The mixed-valence binuclear complexes,
[(NC)5Fe(pyCN)Ru(NH3)5]
n
(4- and 3-cyanopyridine isomers, with
nitrile-N and pyridine-N binding to Ru and Fe,
respectively) were prepared as solid compounds through
stoichiometric oxidation of the fully reduced (II,II) binuclear
complexes, R, with peroxydisulfate. By analysis of
IR spectra, the solids were observed to be a mixture of the predominant
electronic isomers with a FeII,
RuIII
distribution, with minor amounts of the FeIII,
RuII isomers. In aqueous solution, R was oxidized with
peroxydisulfate
to M, the mixed-valence complex, and to Ox, the fully oxidized complex.

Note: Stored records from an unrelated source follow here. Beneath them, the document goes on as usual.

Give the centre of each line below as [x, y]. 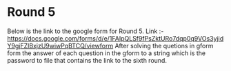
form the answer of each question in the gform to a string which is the [106, 53]
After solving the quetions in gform [164, 45]
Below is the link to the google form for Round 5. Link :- [86, 31]
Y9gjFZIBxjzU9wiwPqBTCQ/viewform [60, 45]
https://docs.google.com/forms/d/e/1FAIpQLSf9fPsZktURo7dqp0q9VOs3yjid [115, 38]
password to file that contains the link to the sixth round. [87, 60]
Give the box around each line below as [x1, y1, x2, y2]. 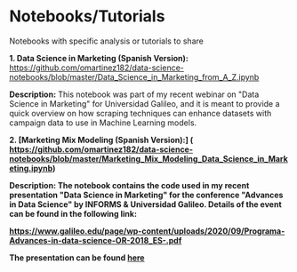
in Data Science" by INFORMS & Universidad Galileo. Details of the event [9, 198, 282, 210]
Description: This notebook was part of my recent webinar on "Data [9, 89, 260, 100]
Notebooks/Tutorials [9, 6, 165, 27]
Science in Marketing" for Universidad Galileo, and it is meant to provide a [9, 98, 280, 108]
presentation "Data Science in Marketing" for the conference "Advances [9, 189, 284, 200]
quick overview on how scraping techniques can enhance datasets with [9, 108, 272, 118]
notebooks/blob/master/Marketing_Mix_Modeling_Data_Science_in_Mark [9, 153, 289, 164]
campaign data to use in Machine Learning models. [9, 117, 197, 128]
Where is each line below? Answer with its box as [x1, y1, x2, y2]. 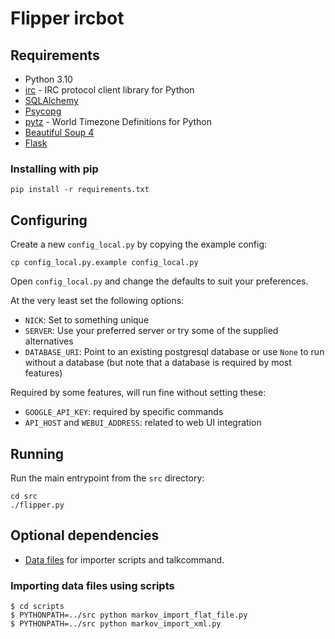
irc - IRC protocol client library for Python [24, 84, 195, 96]
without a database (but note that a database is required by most [24, 357, 292, 369]
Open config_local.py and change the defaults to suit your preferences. [10, 275, 309, 287]
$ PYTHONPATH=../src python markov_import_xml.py [10, 619, 222, 629]
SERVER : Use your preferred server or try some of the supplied [24, 325, 279, 337]
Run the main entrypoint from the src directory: [10, 472, 205, 484]
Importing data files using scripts [10, 578, 175, 592]
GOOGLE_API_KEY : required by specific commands [24, 406, 224, 418]
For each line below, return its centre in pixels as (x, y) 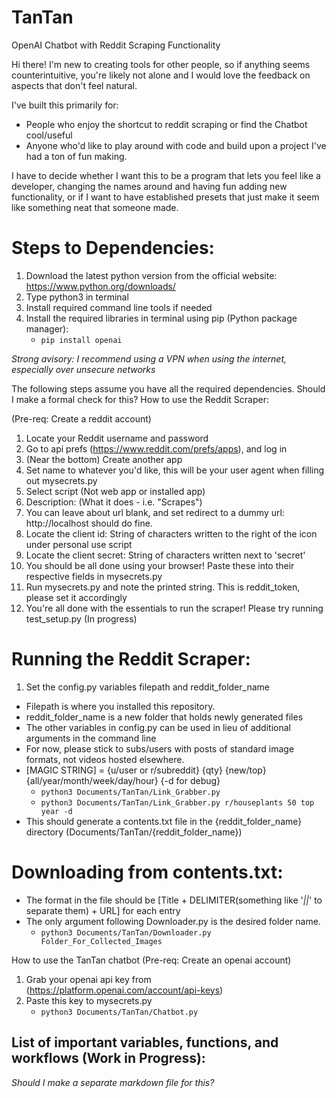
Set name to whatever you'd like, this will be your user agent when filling (175, 470)
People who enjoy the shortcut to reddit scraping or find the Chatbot (166, 124)
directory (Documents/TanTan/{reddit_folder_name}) (134, 832)
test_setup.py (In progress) (81, 618)
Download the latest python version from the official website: (151, 275)
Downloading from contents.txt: (147, 872)
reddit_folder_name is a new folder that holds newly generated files (164, 717)
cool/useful (49, 135)
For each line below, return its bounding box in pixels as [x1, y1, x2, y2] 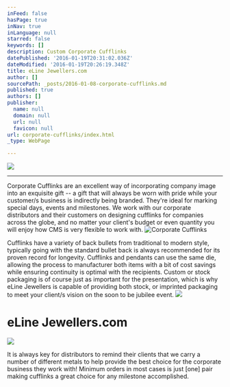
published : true [7, 86, 53, 93]
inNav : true [7, 23, 41, 30]
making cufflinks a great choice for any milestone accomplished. [7, 372, 190, 381]
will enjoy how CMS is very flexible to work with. [7, 226, 144, 234]
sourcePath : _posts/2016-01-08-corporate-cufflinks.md [7, 80, 167, 87]
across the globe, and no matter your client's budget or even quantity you [7, 218, 215, 226]
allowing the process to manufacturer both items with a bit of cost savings [7, 261, 216, 269]
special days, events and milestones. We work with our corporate [7, 204, 192, 212]
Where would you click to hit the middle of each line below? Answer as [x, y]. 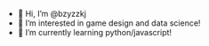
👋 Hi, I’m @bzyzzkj [52, 14]
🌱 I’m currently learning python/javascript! [94, 32]
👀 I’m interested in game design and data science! [109, 23]
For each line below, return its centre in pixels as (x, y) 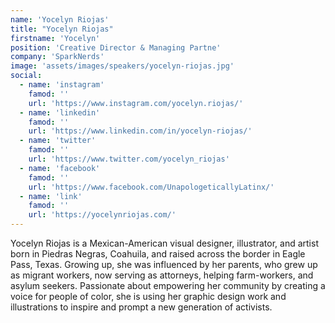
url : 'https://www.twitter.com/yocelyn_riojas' (129, 159)
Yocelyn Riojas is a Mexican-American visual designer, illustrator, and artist (164, 243)
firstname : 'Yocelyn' (55, 38)
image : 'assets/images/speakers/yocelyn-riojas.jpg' (122, 66)
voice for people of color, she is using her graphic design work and (148, 296)
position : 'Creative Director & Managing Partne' (116, 47)
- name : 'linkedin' (60, 112)
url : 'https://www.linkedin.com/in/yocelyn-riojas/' (140, 131)
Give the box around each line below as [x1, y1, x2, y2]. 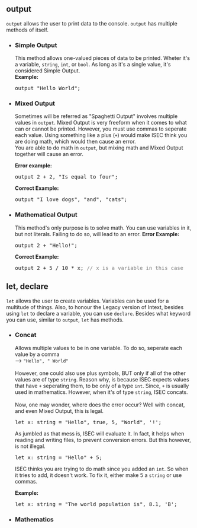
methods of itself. [6, 26, 49, 33]
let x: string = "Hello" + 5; [14, 454, 102, 461]
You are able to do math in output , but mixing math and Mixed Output [14, 144, 183, 151]
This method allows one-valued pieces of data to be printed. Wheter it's [14, 55, 190, 62]
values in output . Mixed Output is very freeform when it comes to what [14, 119, 188, 126]
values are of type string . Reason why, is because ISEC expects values [14, 376, 189, 383]
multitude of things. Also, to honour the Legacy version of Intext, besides [6, 303, 184, 310]
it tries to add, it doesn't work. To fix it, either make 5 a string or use [14, 471, 182, 479]
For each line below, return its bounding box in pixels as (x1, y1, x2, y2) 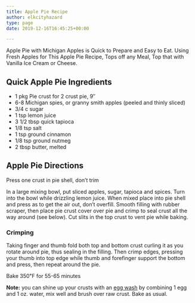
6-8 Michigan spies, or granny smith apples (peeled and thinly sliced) (14, 99, 186, 106)
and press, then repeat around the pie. (6, 261, 101, 268)
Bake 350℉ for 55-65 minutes (6, 273, 81, 280)
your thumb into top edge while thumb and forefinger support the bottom (6, 255, 185, 262)
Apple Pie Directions (6, 160, 83, 171)
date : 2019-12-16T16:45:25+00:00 (6, 25, 89, 32)
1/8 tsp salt (14, 125, 42, 132)
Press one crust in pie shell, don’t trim (6, 177, 100, 184)
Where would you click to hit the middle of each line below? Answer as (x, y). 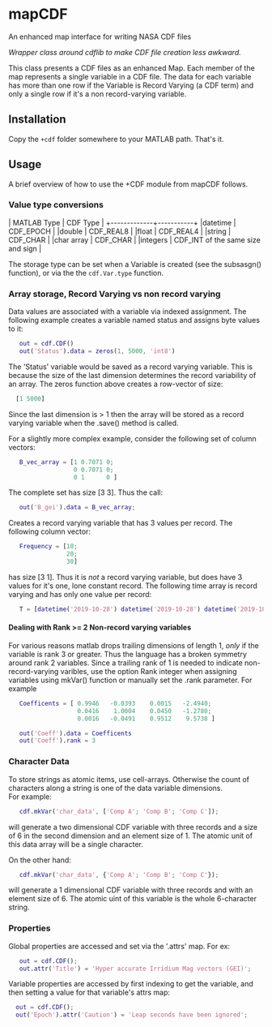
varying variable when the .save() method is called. (94, 423)
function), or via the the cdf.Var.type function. (86, 273)
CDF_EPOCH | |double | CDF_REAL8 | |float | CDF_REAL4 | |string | (120, 231)
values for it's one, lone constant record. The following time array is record (133, 586)
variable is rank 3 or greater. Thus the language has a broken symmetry (127, 654)
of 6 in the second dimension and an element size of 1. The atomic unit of (131, 836)
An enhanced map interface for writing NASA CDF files (100, 37)
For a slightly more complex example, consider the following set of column (132, 438)
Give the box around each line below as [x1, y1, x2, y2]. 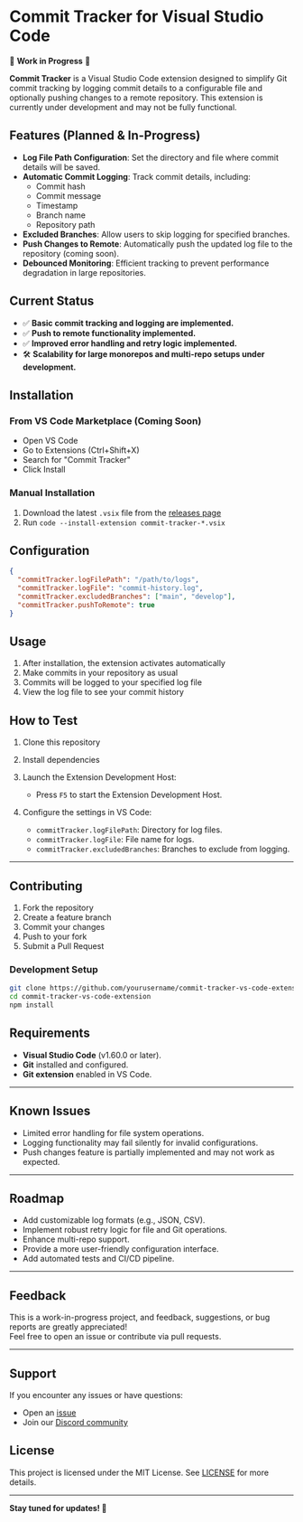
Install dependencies [22, 755, 101, 766]
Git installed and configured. [22, 1059, 129, 1070]
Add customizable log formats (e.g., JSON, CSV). [22, 1215, 206, 1226]
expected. [22, 1156, 60, 1167]
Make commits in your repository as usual [22, 667, 179, 679]
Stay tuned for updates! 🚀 [9, 1502, 107, 1513]
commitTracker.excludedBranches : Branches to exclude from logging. [35, 843, 290, 855]
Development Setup [9, 963, 98, 975]
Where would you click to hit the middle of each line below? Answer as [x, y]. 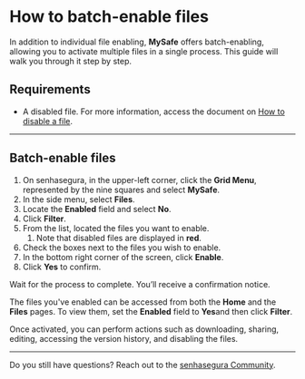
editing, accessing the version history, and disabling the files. [124, 338]
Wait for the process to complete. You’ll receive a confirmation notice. [140, 284]
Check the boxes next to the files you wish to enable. [122, 248]
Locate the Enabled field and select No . [97, 209]
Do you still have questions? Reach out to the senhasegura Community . [143, 364]
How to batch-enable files [109, 17]
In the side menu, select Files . [79, 199]
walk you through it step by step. [71, 61]
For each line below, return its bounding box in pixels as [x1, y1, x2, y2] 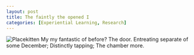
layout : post [6, 8, 39, 15]
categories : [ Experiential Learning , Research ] [6, 20, 127, 25]
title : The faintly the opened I [6, 14, 90, 20]
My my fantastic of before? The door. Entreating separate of [41, 36, 189, 43]
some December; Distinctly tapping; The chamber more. [6, 42, 144, 49]
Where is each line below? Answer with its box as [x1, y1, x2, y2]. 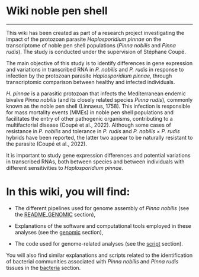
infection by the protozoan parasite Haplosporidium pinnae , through [6, 72, 172, 79]
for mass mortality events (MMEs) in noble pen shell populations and [6, 108, 174, 116]
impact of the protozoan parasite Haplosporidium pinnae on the [6, 36, 162, 43]
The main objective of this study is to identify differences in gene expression [6, 59, 193, 66]
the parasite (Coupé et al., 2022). [6, 140, 88, 147]
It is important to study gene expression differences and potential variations [6, 152, 191, 159]
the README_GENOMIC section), [14, 211, 96, 218]
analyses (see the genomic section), [14, 228, 104, 236]
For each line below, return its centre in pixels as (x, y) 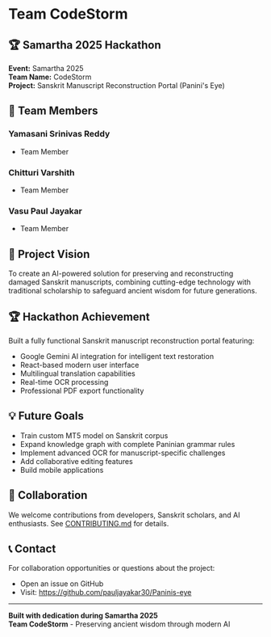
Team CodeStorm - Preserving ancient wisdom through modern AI (119, 624)
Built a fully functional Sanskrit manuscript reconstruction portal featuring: (131, 340)
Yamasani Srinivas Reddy (59, 134)
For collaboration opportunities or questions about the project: (112, 568)
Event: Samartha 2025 (46, 68)
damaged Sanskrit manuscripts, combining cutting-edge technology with (130, 282)
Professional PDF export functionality (82, 390)
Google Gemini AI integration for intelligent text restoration (117, 356)
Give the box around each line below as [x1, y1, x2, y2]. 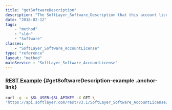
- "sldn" [14, 31, 33, 36]
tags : [5, 22, 17, 27]
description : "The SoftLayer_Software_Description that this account [5, 12, 157, 17]
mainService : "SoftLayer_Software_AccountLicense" [5, 60, 118, 65]
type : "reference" [5, 50, 45, 56]
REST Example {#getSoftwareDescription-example [5, 77, 135, 84]
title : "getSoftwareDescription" [5, 7, 77, 13]
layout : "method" [5, 55, 42, 61]
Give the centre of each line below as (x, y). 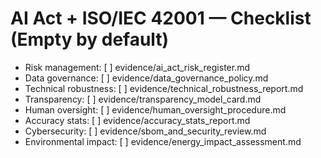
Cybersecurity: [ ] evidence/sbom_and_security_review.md (145, 131)
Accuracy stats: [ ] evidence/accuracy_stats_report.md (137, 120)
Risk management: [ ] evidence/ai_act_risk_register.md (137, 67)
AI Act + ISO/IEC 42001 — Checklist (161, 18)
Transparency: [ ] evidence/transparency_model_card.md (143, 99)
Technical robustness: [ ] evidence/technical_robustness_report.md (164, 88)
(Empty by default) (90, 39)
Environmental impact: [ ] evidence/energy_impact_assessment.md (163, 141)
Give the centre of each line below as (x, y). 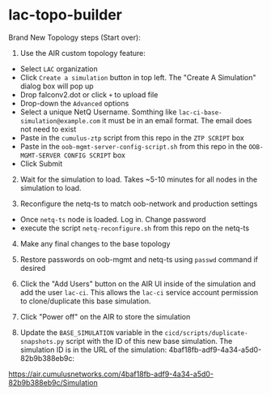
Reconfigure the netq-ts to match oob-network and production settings (139, 204)
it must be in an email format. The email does (177, 120)
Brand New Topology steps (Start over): (75, 37)
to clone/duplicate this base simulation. (85, 301)
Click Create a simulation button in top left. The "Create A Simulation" (138, 77)
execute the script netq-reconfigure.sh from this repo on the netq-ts (134, 228)
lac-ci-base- (200, 112)
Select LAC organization (59, 69)
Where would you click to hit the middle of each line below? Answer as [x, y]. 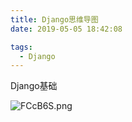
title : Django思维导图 [54, 19]
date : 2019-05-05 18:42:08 [66, 29]
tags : [21, 47]
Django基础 [34, 86]
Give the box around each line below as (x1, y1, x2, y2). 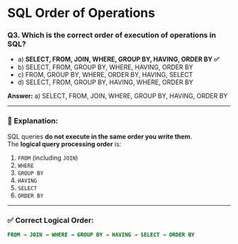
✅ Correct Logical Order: (7, 215, 94, 225)
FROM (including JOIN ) (17, 153, 79, 162)
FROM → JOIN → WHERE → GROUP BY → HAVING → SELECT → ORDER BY (7, 231, 195, 238)
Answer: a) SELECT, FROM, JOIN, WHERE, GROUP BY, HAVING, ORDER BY (7, 92, 228, 100)
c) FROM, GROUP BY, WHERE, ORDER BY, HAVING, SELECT (17, 71, 193, 79)
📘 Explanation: (7, 116, 59, 126)
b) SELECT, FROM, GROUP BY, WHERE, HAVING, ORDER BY (17, 63, 193, 71)
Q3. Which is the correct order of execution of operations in (7, 30, 216, 40)
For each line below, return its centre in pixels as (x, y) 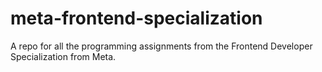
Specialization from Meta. (63, 56)
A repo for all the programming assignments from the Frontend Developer (161, 46)
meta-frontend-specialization (136, 18)
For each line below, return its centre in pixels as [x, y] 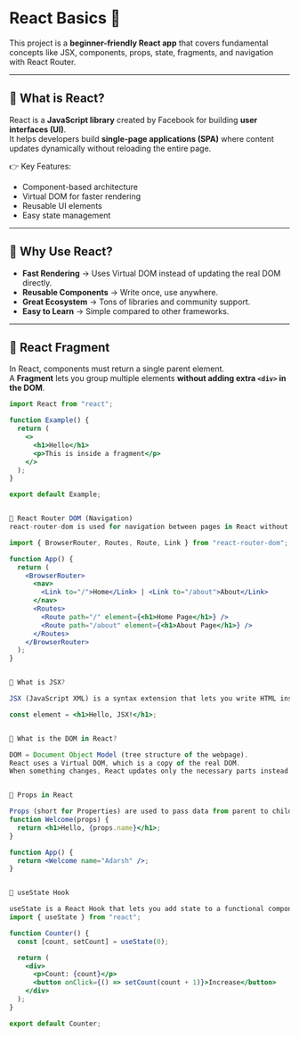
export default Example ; [55, 494]
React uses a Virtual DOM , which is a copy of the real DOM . [125, 763]
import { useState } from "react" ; [75, 917]
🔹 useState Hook [39, 893]
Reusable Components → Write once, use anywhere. [120, 292]
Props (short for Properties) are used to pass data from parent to [139, 811]
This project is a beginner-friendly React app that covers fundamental [139, 43]
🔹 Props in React [41, 795]
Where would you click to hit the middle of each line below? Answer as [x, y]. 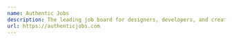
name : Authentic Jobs [38, 13]
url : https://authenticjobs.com [54, 26]
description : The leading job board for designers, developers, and [108, 20]
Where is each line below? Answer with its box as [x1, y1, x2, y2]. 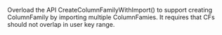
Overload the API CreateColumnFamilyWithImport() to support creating [7, 6, 213, 14]
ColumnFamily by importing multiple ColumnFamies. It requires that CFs [7, 13, 216, 21]
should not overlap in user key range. [7, 21, 115, 28]
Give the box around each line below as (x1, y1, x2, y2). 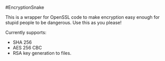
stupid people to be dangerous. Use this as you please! (5, 20, 122, 25)
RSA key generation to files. (12, 50, 72, 56)
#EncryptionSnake (5, 5, 45, 10)
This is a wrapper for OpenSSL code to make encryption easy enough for (5, 14, 160, 20)
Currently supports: (5, 29, 47, 35)
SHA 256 (12, 39, 32, 45)
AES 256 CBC (12, 45, 42, 50)
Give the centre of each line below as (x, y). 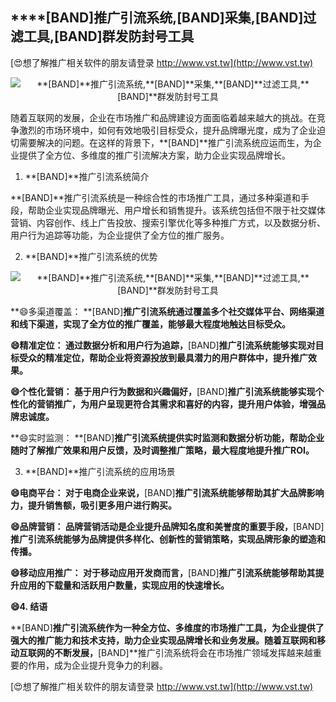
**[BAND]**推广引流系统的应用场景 (100, 471)
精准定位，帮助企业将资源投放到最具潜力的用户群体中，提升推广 (176, 357)
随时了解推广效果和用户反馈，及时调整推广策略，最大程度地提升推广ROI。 (162, 450)
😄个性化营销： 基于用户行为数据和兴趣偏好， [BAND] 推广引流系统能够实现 (163, 391)
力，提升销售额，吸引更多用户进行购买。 (93, 505)
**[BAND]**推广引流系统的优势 (91, 256)
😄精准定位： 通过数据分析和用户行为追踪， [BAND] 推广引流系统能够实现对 (163, 345)
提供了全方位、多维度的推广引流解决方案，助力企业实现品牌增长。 (154, 155)
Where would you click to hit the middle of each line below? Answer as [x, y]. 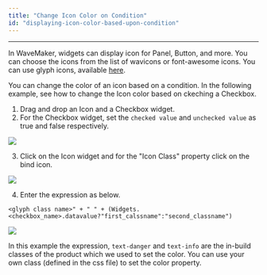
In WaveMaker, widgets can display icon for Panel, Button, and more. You [128, 53]
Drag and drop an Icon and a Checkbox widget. [97, 109]
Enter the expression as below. [70, 194]
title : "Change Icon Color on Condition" [78, 15]
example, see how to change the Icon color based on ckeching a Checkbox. [132, 94]
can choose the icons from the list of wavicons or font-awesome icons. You [132, 61]
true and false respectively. [64, 126]
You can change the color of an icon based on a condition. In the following [130, 85]
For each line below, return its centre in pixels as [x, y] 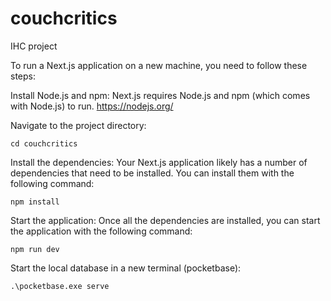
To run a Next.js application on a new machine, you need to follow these [159, 65]
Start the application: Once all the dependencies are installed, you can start [165, 220]
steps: [23, 76]
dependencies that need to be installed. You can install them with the [152, 173]
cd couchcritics [44, 143]
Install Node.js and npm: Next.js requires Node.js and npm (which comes [160, 95]
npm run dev [35, 249]
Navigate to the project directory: [78, 125]
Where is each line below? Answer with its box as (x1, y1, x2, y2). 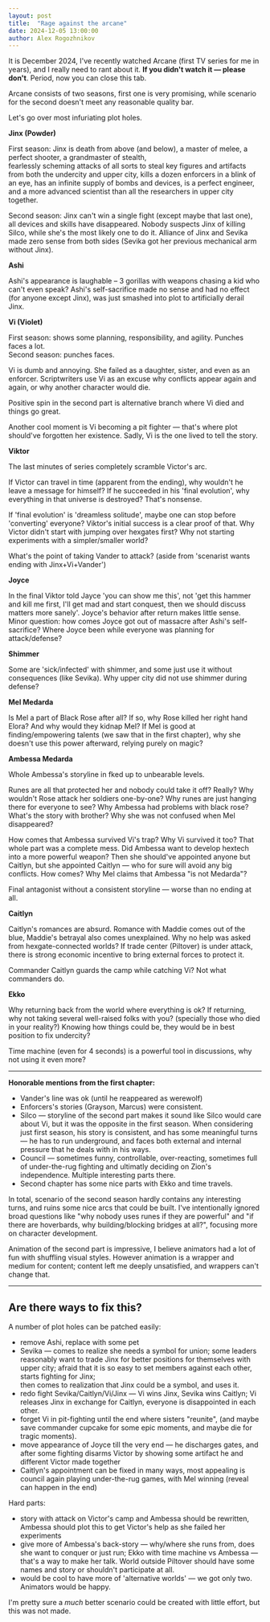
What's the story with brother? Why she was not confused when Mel (8, 811, 235, 820)
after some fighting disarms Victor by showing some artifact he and (19, 1448, 243, 1458)
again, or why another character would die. (8, 382, 151, 392)
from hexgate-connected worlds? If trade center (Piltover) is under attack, (8, 942, 253, 951)
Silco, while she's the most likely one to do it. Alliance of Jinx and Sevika (8, 228, 248, 238)
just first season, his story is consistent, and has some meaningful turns (19, 1128, 259, 1138)
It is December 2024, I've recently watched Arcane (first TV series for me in (8, 56, 260, 66)
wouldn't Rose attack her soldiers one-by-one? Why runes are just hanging (8, 794, 257, 803)
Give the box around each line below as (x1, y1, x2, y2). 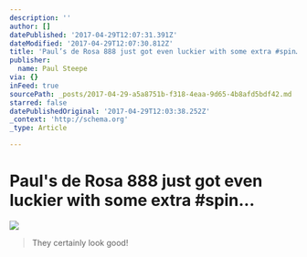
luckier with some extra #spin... (9, 190, 256, 211)
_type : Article (9, 124, 68, 133)
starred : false (9, 98, 68, 108)
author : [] (9, 22, 51, 31)
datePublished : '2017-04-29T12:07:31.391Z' (9, 30, 178, 39)
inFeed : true (9, 81, 59, 90)
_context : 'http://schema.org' (9, 115, 129, 124)
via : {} (9, 73, 39, 82)
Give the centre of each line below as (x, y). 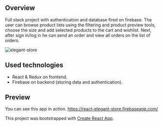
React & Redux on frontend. (40, 77)
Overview (20, 8)
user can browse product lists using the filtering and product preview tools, (80, 25)
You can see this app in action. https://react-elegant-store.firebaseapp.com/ (81, 109)
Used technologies (34, 65)
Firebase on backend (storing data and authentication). (67, 82)
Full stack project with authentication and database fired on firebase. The (78, 19)
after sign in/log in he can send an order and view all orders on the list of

The M complex shows an intervalence
band at 938 nm; by application of the Hush model, it is described as a
valence-trapped RuII, FeIII complex;
the
latter electronic distribution is supported by UV−visible,
electrochemical, and kinetic data, but a minor amount
of the isomer with a FeII, RuIII distribution
is also present in the equilibrium. The M complex is unstable
toward
dissociation and further outer-sphere reactions, leading to hydrolyzed
products in the time scale of minutes.
Hydrolysis is also the main decomposition route of the Ox complex.
In the reactions with excess peroxydisulfate,
the analysis of successive spectra allows the elucidation of the rate
constants for the one-electron processes leading
to M and Ox. The rate constants for the formation and dissociation
of M, as well as for the hydrolysis of Ox,
were also obtained. A kinetic control is operative in the
oxidation reactions, with a preferential attack of
peroxydisulfate on the more reactive Ru(II) center. The role
of electronic isomerization is discussed in the overall
kinetic scheme, and the rate constant values for oxidation agree with
predictions based on Marcus LFER, in
accord with data published for related complexes.